Who Fears Death by Nnedi Okorafor - Uh, set in a post-nuclear-holocaust Africa... I promise I read good books that were not set after apocalypses, but these really are the most interesting ones. This one has a chosen one, who is a girl who wants to learn magic and become all the things she is not supposed to, according to her society. There is friendship, love, magic, heartbreak, redemption. Good stuff.

Embassytown by China Mieville - Hey, not set in a post-apocalyptic world! Just set on a strange planet where the humans are definitely not the dominant species and language holds all sorts of power. I am at a loss to explain this one, as I am with most Mieville, because it is so strange and so wonderful. It made an interesting pairing with another book I was reading at the same time, The Dispossessed by Ursula Le Guin. In fact, the best description I can give is that it is Mieville doing his version of a Le Guin novel.

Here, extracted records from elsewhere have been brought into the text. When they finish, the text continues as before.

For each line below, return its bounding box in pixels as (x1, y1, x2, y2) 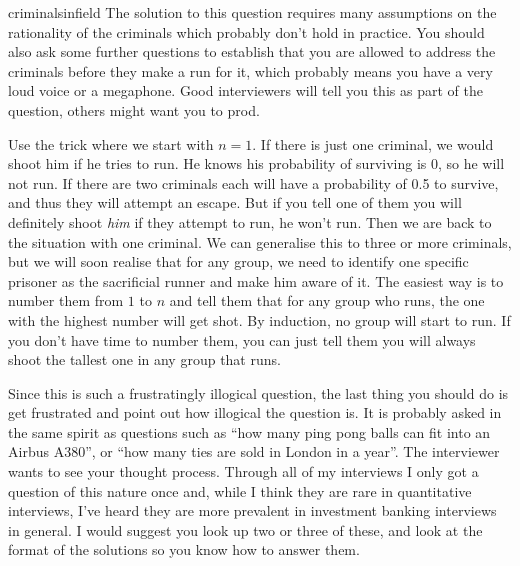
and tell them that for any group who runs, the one (169, 290, 485, 311)
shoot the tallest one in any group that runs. (8, 349, 281, 370)
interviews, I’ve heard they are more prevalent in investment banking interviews (8, 500, 497, 521)
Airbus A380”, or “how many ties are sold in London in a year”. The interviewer (8, 441, 500, 462)
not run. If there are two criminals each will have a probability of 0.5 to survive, (8, 172, 499, 193)
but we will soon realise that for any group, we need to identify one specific (8, 251, 469, 272)
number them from (8, 290, 124, 311)
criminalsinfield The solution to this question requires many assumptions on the (8, 2, 497, 22)

The Princess and the Pony by Kate Beaton - yes, this is a picture book, but it is so good! I bought it for myself, and honestly never considered that it was a kids book until I got it in the car and Malcolm demanded to look at it on the way home. Now, everyone in the house loves it and enjoys reading it at bedtime. Princess Pinecone is a warrior who wants a real warrior's horse for her birthday. Her parents try, but they don't get it quite right.

Favorite Non-Fiction: I didn't read as much non-fiction this year as I have in some other years, but I did read some that was worth passing on.
It's What I Do: A photographer's life of love and war by Lynsey Addario - a memoir of her career as a photojournalist.

On the Move by Oliver Sacks - I finished reading this the day before he died. His memoir of his career, from the outside, as it were, instead of through his case studies.

Baking Chez Moi by Dorie Greenspan - One of the best baking cookbooks I have ever seen and used. Greenspan is endlessly supportive and practical and her recipes are all fantastic. I don't mean that they all taste good, although they do; no, I mean they are all detailed, well-tested, and easy to follow, even when you are making something tricky or difficult. It is a model for how all cookbooks should be written. I am working my way through all the recipes, such an onerous chore (ha!).

There are, of course, more books I could recommend, but I don't want to try your patience. Let me know what your favorites were, so I can add them to my never-ending to-read pile on Goodreads! I promise to move them to the top of the virtual pile!